In Saint-Germain-en-Laye, the hôtels particuliers have housed the same aristocratic families for generations. I decided against making a joke about class struggle. They’re too pristine, I said, and explained that, having grown up in Southern California, I always suspected that such picturesque scenes might actually be soundstages. He laughed. When I asked for a cab back to the hotel after dinner, he placed his hand on my shoulder, heavily, to let me know he believed I was making a mistake. My third mistake.

Is it my age? he asked, dejected. He must have been about seventy. Many former ballerinas and former models I knew back in LA made a living dating men like him.

No, no, I assured him. I’m just very focused on my novel. These long days working don’t leave me much time to work on it. I closed my eyes when I said the second part, as if, like a prayer, it might feel truer.
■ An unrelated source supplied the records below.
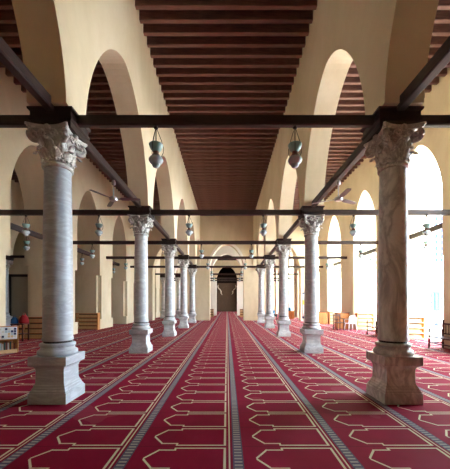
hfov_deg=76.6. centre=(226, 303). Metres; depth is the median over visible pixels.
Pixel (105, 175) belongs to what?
joist
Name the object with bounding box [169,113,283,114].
joist
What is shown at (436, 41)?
joist
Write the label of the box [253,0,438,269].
wall
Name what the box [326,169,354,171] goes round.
joist
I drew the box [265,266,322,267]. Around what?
tie beam
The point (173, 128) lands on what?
joist
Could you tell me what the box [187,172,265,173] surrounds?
joist
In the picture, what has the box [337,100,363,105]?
joist
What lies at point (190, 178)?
joist
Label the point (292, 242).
tie beam
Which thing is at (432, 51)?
joist
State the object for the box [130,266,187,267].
tie beam
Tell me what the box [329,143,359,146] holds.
joist
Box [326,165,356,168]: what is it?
joist
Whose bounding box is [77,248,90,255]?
tie beam
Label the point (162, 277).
marble column
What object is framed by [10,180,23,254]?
wall
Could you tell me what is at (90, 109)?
joist
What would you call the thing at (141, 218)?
marble column
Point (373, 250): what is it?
tie beam
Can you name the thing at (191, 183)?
joist
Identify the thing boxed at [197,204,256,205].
joist
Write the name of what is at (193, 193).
joist
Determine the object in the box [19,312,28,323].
cloth bag
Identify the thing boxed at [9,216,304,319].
wall
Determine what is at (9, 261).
marble column
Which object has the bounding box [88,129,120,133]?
joist
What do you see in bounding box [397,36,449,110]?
tie beam
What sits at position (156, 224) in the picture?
tie beam
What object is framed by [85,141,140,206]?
tie beam
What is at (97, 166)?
joist
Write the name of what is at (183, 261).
marble column
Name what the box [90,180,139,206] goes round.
ceiling fan
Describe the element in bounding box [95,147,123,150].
joist
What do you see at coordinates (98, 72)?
joist
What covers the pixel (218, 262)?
wall
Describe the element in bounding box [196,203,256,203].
joist
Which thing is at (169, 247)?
marble column
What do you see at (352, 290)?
wall
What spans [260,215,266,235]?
hanging lantern
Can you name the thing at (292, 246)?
trim
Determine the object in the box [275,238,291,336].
marble column
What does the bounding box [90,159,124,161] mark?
joist
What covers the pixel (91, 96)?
joist
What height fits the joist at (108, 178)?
0.290 m
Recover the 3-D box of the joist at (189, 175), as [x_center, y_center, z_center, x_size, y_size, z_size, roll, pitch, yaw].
[-0.025,-8.345,18.440,5.060,0.290,0.124,0,0,0]
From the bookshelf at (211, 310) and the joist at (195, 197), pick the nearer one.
the joist at (195, 197)
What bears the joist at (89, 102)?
attached to the ceiling
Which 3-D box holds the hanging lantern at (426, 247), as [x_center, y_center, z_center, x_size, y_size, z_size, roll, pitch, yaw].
[8.477,-2.603,12.122,0.244,0.695,0.247,0,0,0]
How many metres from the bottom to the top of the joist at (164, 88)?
0.290 m
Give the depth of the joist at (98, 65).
9.82 m
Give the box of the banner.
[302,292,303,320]
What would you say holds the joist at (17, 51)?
attached to the ceiling
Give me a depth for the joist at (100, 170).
17.60 m
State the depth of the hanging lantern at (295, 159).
4.74 m
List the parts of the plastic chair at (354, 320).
backrest
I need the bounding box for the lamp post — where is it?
[430,288,442,325]
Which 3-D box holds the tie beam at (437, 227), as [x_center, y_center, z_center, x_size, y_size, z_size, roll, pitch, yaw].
[8.475,-3.055,11.775,0.150,0.210,2.690,0,0,0]
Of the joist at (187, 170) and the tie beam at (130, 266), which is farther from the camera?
the tie beam at (130, 266)
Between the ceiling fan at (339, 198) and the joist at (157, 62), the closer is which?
the ceiling fan at (339, 198)
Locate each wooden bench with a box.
[366,315,377,333]
[428,320,449,347]
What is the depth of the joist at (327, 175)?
18.38 m
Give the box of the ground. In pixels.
[375,307,442,339]
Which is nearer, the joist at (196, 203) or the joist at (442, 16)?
the joist at (442, 16)
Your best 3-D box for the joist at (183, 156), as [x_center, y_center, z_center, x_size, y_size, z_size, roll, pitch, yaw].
[-0.025,-8.345,16.100,5.060,0.290,0.124,0,0,0]
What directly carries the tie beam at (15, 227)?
attached to the wall at (105, 292)
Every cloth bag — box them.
[11,316,18,323]
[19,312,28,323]
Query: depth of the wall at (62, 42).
7.02 m
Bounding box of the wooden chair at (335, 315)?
[333,314,344,329]
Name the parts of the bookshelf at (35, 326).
panel, panel
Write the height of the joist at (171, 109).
0.290 m
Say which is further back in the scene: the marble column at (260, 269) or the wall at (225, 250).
the wall at (225, 250)
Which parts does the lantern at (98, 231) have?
globe
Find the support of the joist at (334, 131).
attached to the ceiling
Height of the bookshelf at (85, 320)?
1.030 m
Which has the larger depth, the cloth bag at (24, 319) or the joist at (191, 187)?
the joist at (191, 187)
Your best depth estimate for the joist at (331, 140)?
14.48 m
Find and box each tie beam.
[0,36,53,110]
[0,115,30,127]
[0,210,128,215]
[9,255,23,257]
[10,223,42,238]
[73,241,161,243]
[77,115,373,127]
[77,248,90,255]
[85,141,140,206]
[106,256,177,258]
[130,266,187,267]
[151,210,301,215]
[153,218,169,239]
[155,273,297,274]
[174,278,291,278]
[174,280,278,280]
[176,241,276,243]
[177,245,183,255]
[189,256,263,258]
[196,266,256,267]
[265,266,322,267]
[269,245,275,255]
[275,256,346,258]
[283,218,299,239]
[291,241,377,243]
[311,141,365,206]
[323,210,449,215]
[363,248,375,255]
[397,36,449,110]
[409,223,441,238]
[420,115,449,127]
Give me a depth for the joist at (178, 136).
14.09 m
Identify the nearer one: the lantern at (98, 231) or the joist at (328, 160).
the lantern at (98, 231)
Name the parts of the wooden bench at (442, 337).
leg, armrest, seat, leg, backrest
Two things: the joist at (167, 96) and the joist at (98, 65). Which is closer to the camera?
the joist at (98, 65)
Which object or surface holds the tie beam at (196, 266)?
attached to the marble column at (192, 269)
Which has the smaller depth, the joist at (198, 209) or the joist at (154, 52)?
the joist at (154, 52)
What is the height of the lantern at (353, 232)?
0.695 m
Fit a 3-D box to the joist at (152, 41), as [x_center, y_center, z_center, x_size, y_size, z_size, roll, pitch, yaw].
[-0.025,-8.345,9.080,5.060,0.290,0.124,0,0,0]
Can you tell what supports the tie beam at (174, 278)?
attached to the wall at (105, 292)
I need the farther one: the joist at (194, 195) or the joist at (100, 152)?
the joist at (194, 195)
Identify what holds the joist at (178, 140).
attached to the ceiling
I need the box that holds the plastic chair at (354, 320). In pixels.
[344,316,356,330]
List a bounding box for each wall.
[0,68,180,334]
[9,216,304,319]
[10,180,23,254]
[12,0,199,269]
[174,246,278,315]
[213,260,240,279]
[217,268,236,282]
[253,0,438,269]
[273,68,449,348]
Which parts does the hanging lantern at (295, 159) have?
globe
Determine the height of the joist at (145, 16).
0.290 m
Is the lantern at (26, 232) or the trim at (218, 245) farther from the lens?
the trim at (218, 245)
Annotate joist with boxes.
[0,0,13,9]
[0,10,16,23]
[0,24,18,35]
[0,58,102,67]
[1,36,20,47]
[5,68,105,76]
[11,48,22,57]
[13,77,108,84]
[21,85,110,92]
[86,106,115,112]
[86,113,116,114]
[86,151,123,154]
[86,155,124,158]
[87,100,114,105]
[88,93,112,99]
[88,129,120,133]
[88,134,121,138]
[89,139,121,142]
[90,128,119,128]
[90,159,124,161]
[91,143,122,146]
[93,162,125,164]
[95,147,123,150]
[96,165,125,168]
[99,169,125,171]
[104,174,126,176]
[107,177,155,179]
[135,0,316,9]
[139,10,312,23]
[143,24,308,35]
[147,36,305,47]
[150,48,301,57]
[153,58,298,67]
[156,68,296,76]
[159,77,293,84]
[161,85,291,92]
[163,93,288,99]
[166,100,286,105]
[167,106,284,112]
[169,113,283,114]
[173,128,279,128]
[174,129,278,133]
[176,134,276,138]
[177,139,275,142]
[178,143,274,146]
[180,147,272,150]
[181,151,271,154]
[182,155,270,158]
[183,159,269,161]
[184,162,268,164]
[185,165,267,168]
[186,169,266,171]
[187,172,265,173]
[188,174,265,176]
[189,177,264,179]
[189,180,263,181]
[190,182,262,184]
[191,185,262,186]
[191,187,261,188]
[192,189,260,190]
[193,191,260,192]
[193,193,259,194]
[194,195,258,196]
[195,197,258,198]
[195,199,257,200]
[196,201,257,202]
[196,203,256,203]
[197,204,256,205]
[197,206,255,206]
[198,207,255,208]
[198,209,254,209]
[325,174,348,176]
[325,177,346,179]
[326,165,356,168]
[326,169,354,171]
[327,159,363,161]
[327,162,359,164]
[328,151,364,154]
[328,155,366,158]
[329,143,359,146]
[329,147,356,150]
[330,139,362,142]
[331,129,362,133]
[331,134,362,138]
[332,128,361,128]
[335,113,364,114]
[336,106,364,112]
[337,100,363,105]
[339,93,424,99]
[341,85,431,92]
[343,77,438,84]
[346,68,446,76]
[349,58,449,67]
[428,48,438,57]
[430,36,448,47]
[432,24,449,35]
[434,10,449,23]
[437,0,449,9]
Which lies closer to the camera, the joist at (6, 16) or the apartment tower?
the joist at (6, 16)
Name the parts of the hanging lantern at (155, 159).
globe
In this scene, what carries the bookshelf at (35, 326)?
on the carpet
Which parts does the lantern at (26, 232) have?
globe
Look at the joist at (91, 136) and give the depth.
14.09 m
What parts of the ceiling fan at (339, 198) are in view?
blade, blade
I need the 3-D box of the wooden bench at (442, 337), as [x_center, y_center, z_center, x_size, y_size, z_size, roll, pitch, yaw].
[7.556,1.090,9.350,0.582,1.020,1.984,0,0,0]
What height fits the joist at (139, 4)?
0.290 m
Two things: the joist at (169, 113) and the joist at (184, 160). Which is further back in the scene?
the joist at (184, 160)
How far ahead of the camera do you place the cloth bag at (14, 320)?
12.17 m
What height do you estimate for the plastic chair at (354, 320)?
0.880 m
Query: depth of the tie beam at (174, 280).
37.54 m
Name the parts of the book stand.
panel, panel
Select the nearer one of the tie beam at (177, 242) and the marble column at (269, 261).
the tie beam at (177, 242)
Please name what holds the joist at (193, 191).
attached to the ceiling
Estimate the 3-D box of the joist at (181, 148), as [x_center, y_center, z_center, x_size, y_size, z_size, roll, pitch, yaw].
[-0.025,-8.345,15.320,5.060,0.290,0.124,0,0,0]
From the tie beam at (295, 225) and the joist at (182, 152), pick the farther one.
the joist at (182, 152)
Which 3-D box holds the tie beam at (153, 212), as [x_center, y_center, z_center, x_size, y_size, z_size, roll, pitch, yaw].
[-0.025,-3.010,9.450,4.960,0.160,0.140,0,0,0]
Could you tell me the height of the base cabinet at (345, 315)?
1.020 m
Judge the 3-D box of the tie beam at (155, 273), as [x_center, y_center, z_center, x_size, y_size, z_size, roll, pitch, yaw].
[-0.025,-3.040,29.500,15.760,0.160,0.110,0,0,0]
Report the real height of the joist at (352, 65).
0.290 m
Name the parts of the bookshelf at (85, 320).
panel, panel
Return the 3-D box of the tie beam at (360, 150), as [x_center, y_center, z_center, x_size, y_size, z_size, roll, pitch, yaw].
[2.795,-3.185,7.125,0.150,0.170,4.150,0,0,0]
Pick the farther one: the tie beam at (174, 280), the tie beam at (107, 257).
the tie beam at (174, 280)
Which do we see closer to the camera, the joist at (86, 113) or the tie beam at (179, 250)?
the joist at (86, 113)
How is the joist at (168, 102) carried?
attached to the ceiling
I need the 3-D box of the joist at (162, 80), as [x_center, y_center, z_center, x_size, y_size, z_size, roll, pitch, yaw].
[-0.025,-8.345,10.640,5.060,0.290,0.124,0,0,0]
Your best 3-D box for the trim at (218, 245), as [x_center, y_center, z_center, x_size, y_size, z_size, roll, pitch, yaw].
[-0.025,-4.650,27.025,3.640,2.500,0.350,0,0,0]
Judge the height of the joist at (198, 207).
0.290 m
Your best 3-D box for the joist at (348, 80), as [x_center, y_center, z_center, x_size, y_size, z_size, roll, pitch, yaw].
[5.490,-8.345,10.640,4.810,0.290,0.124,0,0,0]
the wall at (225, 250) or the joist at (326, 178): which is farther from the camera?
the wall at (225, 250)
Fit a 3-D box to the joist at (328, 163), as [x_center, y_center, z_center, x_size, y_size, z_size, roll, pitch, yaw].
[5.490,-8.345,16.880,4.810,0.290,0.124,0,0,0]
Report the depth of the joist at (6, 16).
8.24 m
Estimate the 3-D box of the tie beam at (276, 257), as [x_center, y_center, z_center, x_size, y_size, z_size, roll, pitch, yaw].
[5.505,-3.010,18.750,4.740,0.160,0.140,0,0,0]
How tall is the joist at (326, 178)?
0.290 m
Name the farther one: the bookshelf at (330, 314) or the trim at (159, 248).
the trim at (159, 248)
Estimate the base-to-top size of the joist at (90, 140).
0.290 m
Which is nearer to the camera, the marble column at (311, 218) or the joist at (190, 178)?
the marble column at (311, 218)
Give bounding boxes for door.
[9,274,27,320]
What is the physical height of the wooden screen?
5.700 m
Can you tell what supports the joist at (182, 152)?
attached to the ceiling
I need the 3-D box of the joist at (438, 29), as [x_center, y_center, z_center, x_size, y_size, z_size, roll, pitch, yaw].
[5.490,-8.345,8.690,4.810,0.290,0.124,0,0,0]
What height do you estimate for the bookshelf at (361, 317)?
1.030 m
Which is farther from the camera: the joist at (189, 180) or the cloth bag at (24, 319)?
the joist at (189, 180)
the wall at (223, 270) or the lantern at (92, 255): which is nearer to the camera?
the lantern at (92, 255)
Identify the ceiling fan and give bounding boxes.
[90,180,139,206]
[311,180,355,203]
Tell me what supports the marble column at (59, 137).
on the carpet
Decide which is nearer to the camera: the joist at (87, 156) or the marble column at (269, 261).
the joist at (87, 156)
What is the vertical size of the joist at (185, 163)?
0.290 m
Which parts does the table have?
leg
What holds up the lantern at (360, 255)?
hanging from the tie beam at (292, 242)
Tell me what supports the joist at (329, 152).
attached to the ceiling
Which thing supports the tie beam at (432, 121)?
attached to the marble column at (391, 137)
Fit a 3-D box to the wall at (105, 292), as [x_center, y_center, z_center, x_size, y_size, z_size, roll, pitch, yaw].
[-8.625,-3.450,25.500,1.440,10.100,61.040,0,0,0]
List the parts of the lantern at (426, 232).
globe
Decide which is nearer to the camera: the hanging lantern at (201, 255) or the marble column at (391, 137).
the marble column at (391, 137)
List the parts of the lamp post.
lamp glass, lamp frame
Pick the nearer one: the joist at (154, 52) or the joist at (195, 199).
the joist at (154, 52)
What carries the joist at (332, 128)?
attached to the ceiling
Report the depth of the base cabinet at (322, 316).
21.93 m
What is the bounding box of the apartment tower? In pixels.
[428,191,442,309]
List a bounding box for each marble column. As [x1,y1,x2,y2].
[6,256,13,325]
[24,106,90,404]
[128,206,154,352]
[160,275,164,317]
[161,238,177,336]
[175,275,180,317]
[178,255,188,327]
[188,265,196,322]
[256,265,265,322]
[264,255,274,327]
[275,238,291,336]
[298,206,324,352]
[360,106,425,404]
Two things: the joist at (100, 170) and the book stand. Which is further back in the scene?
the joist at (100, 170)
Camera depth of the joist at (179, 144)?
14.87 m
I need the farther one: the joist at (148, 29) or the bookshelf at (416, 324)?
the bookshelf at (416, 324)
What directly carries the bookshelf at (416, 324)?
on the carpet
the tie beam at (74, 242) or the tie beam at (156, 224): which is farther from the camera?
the tie beam at (74, 242)
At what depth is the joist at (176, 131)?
13.70 m
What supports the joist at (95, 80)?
attached to the ceiling
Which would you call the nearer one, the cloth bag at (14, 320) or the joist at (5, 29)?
the joist at (5, 29)
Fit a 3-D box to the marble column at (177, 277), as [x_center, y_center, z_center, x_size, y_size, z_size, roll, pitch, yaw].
[-5.325,-0.782,31.310,0.760,4.765,0.780,0,0,0]
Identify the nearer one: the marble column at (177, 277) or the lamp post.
the lamp post
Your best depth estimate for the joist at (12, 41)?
9.02 m
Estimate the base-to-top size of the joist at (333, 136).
0.290 m
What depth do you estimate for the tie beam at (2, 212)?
9.38 m
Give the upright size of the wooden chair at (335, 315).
0.950 m
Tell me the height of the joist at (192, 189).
0.290 m
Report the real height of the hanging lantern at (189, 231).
0.695 m
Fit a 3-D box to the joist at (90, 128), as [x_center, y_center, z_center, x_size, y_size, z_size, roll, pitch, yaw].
[-5.540,-8.345,13.370,4.810,0.290,0.124,0,0,0]
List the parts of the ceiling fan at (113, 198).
blade, blade
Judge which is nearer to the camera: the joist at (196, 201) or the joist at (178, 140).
the joist at (178, 140)
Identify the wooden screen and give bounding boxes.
[217,283,236,310]
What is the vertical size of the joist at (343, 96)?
0.290 m
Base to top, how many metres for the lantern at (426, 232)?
0.695 m
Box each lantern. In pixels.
[22,215,29,235]
[23,236,29,249]
[90,244,94,257]
[95,215,102,235]
[149,125,163,167]
[186,215,192,235]
[199,244,203,257]
[249,244,253,257]
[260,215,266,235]
[288,125,301,167]
[349,215,356,235]
[358,244,362,257]
[422,215,430,235]
[423,238,429,250]
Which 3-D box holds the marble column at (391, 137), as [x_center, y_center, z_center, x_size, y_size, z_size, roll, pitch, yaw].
[2.795,-0.782,4.810,0.760,4.765,0.780,0,0,0]
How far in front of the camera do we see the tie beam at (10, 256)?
18.69 m
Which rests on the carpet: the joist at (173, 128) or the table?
the table
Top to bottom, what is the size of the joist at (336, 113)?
0.290 m
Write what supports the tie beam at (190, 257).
attached to the marble column at (183, 261)
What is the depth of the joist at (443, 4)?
7.85 m
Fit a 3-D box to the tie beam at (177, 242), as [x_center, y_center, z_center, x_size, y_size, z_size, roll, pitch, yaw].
[-0.025,-3.010,14.100,4.960,0.160,0.140,0,0,0]
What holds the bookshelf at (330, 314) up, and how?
on the carpet
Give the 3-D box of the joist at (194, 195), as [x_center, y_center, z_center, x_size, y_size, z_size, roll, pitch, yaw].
[-0.025,-8.345,21.950,5.060,0.290,0.124,0,0,0]
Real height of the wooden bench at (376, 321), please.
1.020 m
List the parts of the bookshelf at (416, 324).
panel, panel
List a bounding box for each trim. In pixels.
[150,245,188,273]
[208,244,244,265]
[265,245,302,273]
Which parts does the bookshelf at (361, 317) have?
panel, panel
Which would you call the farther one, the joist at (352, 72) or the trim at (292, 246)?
the trim at (292, 246)
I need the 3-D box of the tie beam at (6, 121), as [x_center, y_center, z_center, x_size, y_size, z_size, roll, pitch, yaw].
[-5.555,-3.060,4.800,4.740,0.160,0.110,0,0,0]
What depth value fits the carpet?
4.38 m
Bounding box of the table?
[10,323,29,340]
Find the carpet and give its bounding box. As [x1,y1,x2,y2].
[0,311,449,468]
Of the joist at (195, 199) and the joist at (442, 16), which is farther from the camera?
the joist at (195, 199)
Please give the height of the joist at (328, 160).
0.290 m
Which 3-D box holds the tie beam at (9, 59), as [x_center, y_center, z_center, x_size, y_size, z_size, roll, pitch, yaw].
[-2.845,-3.185,3.125,0.150,0.170,2.950,0,0,0]
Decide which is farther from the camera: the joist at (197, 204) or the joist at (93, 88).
the joist at (197, 204)
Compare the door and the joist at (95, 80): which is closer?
the joist at (95, 80)
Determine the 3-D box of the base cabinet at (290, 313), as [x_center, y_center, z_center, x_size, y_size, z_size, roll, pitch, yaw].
[6.725,1.175,29.889,0.610,0.850,0.533,0,0,0]
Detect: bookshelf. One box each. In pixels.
[19,316,41,339]
[75,313,99,329]
[210,309,213,316]
[328,311,339,323]
[355,313,373,329]
[409,316,424,339]
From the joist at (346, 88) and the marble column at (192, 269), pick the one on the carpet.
the marble column at (192, 269)
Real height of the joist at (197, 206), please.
0.290 m
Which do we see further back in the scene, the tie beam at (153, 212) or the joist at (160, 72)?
the joist at (160, 72)
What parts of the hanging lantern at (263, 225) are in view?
globe
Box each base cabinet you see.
[288,311,293,318]
[318,312,326,323]
[334,312,348,328]
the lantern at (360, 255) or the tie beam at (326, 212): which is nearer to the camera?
the tie beam at (326, 212)
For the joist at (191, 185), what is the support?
attached to the ceiling
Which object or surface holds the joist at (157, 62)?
attached to the ceiling
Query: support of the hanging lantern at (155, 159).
hanging from the tie beam at (83, 121)
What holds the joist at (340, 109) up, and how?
attached to the ceiling
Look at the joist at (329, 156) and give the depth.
16.04 m
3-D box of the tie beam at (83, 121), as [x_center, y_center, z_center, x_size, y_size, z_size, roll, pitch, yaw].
[-0.025,-3.060,4.800,4.960,0.160,0.110,0,0,0]
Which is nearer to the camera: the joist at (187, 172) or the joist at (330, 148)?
the joist at (330, 148)
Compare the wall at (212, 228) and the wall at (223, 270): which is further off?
the wall at (223, 270)
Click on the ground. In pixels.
(431, 314)
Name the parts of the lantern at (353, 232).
globe
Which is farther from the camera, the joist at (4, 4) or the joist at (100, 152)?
the joist at (100, 152)
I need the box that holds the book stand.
[0,326,18,353]
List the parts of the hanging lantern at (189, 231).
globe
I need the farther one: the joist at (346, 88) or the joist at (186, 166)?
the joist at (186, 166)
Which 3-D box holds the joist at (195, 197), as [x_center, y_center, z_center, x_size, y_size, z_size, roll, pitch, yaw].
[-0.025,-8.345,22.340,5.060,0.290,0.124,0,0,0]
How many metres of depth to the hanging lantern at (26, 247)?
12.07 m
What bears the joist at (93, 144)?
attached to the ceiling
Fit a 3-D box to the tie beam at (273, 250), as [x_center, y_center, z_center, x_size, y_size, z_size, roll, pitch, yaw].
[2.795,-3.185,16.425,0.150,0.170,4.150,0,0,0]
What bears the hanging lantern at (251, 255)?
hanging from the tie beam at (177, 242)
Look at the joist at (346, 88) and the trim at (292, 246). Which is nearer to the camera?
the joist at (346, 88)
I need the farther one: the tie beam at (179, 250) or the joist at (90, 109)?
the tie beam at (179, 250)
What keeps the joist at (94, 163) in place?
attached to the ceiling
My novel! The line has stuck with me since. I use it often. While its authenticity as a romantic rejection might be questioned, it’s more serviceable, more friendly than the actuality—I don’t want anyone near how sick I am. Even now, after my illness has long had a name and, thus, has been called into medically-believed existence, when I speak of it, or hear someone speak in response, I never tell the whole story. On the rare occasions that I’ve tried, I’ve shuffled my feet, fidgeted with my watch, blushed, as though shame were attached to using words. Is it possible to be in pain without transmitting it to others? My sickness has given me the kind of ego that allows me to make someone feel unwanted and then to resent them for walking away.